II. Procedural Background
This civil rights action was jointly removed to this court by defendants CNY Centro, Inc. ("Centro"), Charles Watson and Amalgamated Transit Union Local 580 ("the Union"). Plaintiff, Jeffrey Thrall ("Plaintiff"), originally commenced this action in state court on April 3, 2009, seeking compensatory and punitive damages for several causes of action related, in part, to his termination from employment and denial of disability pension benefits. According to plaintiff, all of the causes of action in his complaint are related to his discovery of documents that were fraudulently withheld by defendants, which would have called into question the results of a grievance review board decision relating to his application for disability pension benefits from Centro. Included in the complaint are purported claims under New York common law for breach of contract, wrongful termination, breach of the duty of fair representation, fraudulent concealment and abuse of process.
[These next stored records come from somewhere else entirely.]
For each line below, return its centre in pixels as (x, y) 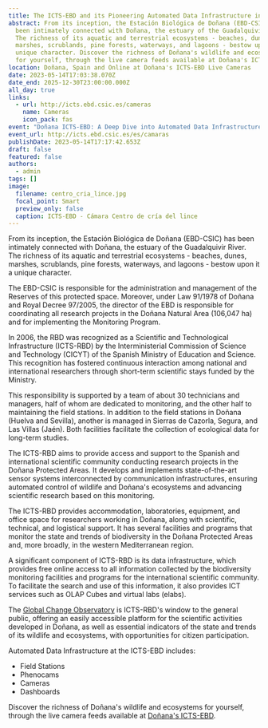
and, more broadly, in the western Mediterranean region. (101, 545)
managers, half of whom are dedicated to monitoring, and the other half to (130, 404)
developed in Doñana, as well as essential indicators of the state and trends (132, 627)
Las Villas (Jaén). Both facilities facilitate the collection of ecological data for (134, 429)
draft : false (30, 149)
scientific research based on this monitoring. (82, 496)
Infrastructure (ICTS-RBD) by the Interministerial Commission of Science (128, 346)
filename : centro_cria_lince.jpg (71, 194)
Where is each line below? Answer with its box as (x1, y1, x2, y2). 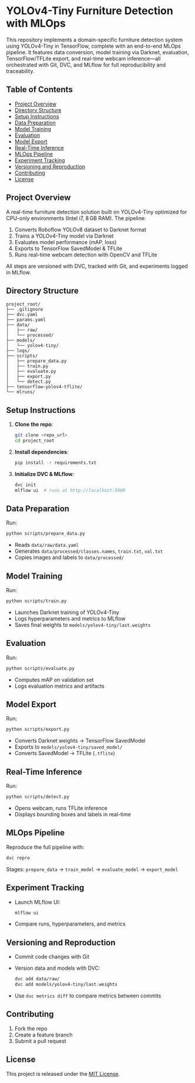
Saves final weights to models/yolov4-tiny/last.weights (14, 621, 151, 628)
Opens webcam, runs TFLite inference (14, 805, 107, 812)
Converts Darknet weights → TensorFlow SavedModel (14, 737, 146, 744)
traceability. (6, 67, 35, 74)
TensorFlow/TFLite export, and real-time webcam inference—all (6, 55, 161, 62)
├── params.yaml (6, 317, 46, 323)
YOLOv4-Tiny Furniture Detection (6, 4, 173, 18)
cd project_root (14, 438, 55, 444)
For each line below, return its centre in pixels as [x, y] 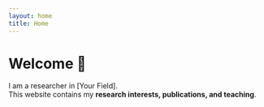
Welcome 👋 [48, 64]
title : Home [28, 24]
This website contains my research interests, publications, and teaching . [132, 95]
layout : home [30, 16]
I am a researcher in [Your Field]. [63, 86]
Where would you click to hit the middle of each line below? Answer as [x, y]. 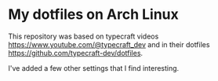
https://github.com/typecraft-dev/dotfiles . [76, 53]
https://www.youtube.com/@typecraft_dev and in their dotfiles [109, 44]
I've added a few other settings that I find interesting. [94, 68]
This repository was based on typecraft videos [84, 36]
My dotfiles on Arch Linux [93, 15]
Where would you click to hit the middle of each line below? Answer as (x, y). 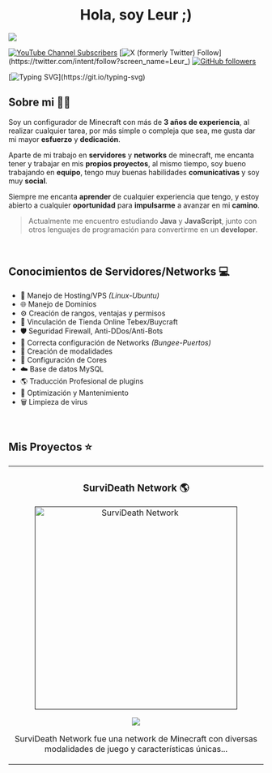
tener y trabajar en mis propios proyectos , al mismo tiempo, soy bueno (127, 163)
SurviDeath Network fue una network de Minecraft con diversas (136, 739)
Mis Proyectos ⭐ (51, 447)
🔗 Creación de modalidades (66, 351)
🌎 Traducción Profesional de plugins (82, 381)
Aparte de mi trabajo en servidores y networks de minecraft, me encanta (132, 155)
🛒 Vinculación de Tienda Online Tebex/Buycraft (99, 321)
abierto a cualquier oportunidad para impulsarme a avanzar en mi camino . (134, 205)
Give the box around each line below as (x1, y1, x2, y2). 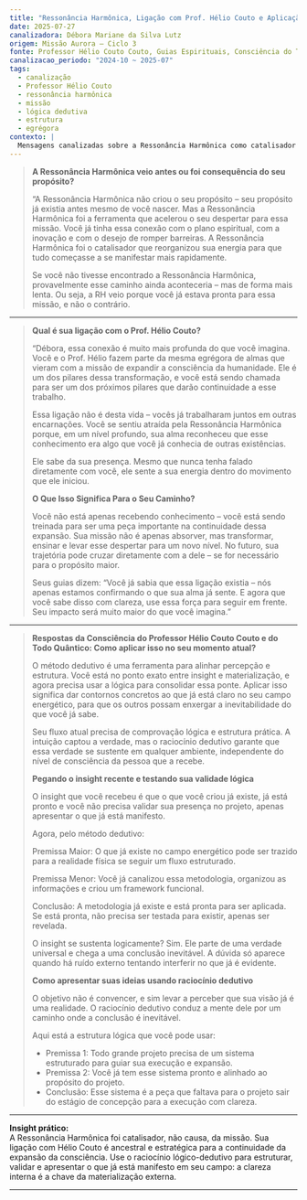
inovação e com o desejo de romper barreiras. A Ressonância (31, 232, 265, 243)
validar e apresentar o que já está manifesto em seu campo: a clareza (9, 1161, 271, 1172)
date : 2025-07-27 (9, 22, 76, 31)
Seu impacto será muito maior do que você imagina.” (31, 605, 231, 617)
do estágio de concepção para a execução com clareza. (45, 1096, 258, 1107)
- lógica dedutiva (17, 107, 89, 116)
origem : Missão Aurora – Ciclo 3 (9, 38, 137, 48)
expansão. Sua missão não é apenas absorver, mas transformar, (31, 530, 274, 541)

In addition, plaintiff purports to set forth a civil rights claim pursuant to 42 U.S.C. § 1983 as a predicate for his claims that defendants violated his rights under the First, Fifth and Fourteenth Amendments to the United States Constitution.
III. Legal Standard
When deciding a motion to dismiss pursuant to Rule 12(b)(6) of the Federal Rules of Civil Procedure, the court must accept the factual allegations in the complaint as true, drawing all inferences in favor of the plaintiff. See Miller v. Wolpoff & Abramson, L.L.P., 321 F.3d 292, 300 (2d Cir.2003) (quoting Patel v. Contemporary Classics of Beverly Hills, 259 F.3d 123, 126 (2d Cir.2001)). The court is generally "required to look only to the allegations on the face of the complaint." Roth v. Jennings, 489 F.3d 499, 509 (2d Cir.2007). However, in addition to the complaint's factual allegations, the pleading includes any written instrument or exhibit attached to a complaint and incorporated by reference. See Chambers v. Time Warner, Inc., 282 F.3d 147, 152-53 (2d Cir.2002) (citing Int'l Audiotext Network, Inc. v. Am. Tel. & Tel. Co., 62 F.3d 69, 72 (2d Cir.1995)). Courts may also take judicial notice of state court decisions when deciding a Rule 12(b)(6) motion to dismiss. See Nemeth v. Village of Hancock, No. 3:10-CV-1161, 2011 WL 56063, at *1, n.2 (N.D.N.Y. Jan. 7, 2011) (citing Chambers, 282 F.3d at152-53; Brass v. American Film Tech., Inc., 987 F.2d 142, 150 (2d Cir.1993)).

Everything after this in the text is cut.